» Assigned task
Copy each line of the records that contains the word "rides".

(Records contained in a dataset)
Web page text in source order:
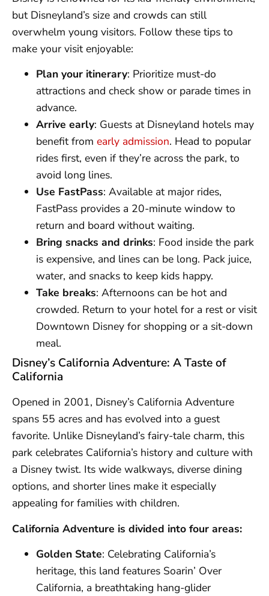
but Disneyland’s size and crowds can still
overwhelm young visitors. Follow these tips to
make your visit enjoyable:
Plan your itinerary: Prioritize must-do
attractions and check show or parade times in
advance.
Arrive early: Guests at Disneyland hotels may
benefit from early admission. Head to popular
rides first, even if they’re across the park, to
avoid long lines.
Use FastPass: Available at major rides,
FastPass provides a 20-minute window to
return and board without waiting.
Bring snacks and drinks: Food inside the park
is expensive, and lines can be long. Pack juice,
water, and snacks to keep kids happy.
Take breaks: Afternoons can be hot and
crowded. Return to your hotel for a rest or visit
Downtown Disney for shopping or a sit-down
meal.
Disney’s California Adventure: A Taste of
California
Opened in 2001, Disney’s California Adventure
spans 55 acres and has evolved into a guest
favorite. Unlike Disneyland’s fairy-tale charm, this
park celebrates California’s history and culture with
a Disney twist. Its wide walkways, diverse dining
options, and shorter lines make it especially
appealing for families with children.
California Adventure is divided into four areas:
Golden State: Celebrating California’s
heritage, this land features Soarin’ Over
California, a breathtaking hang-glider

» Response to this task
rides first, even if they’re across the park, to
Use FastPass: Available at major rides,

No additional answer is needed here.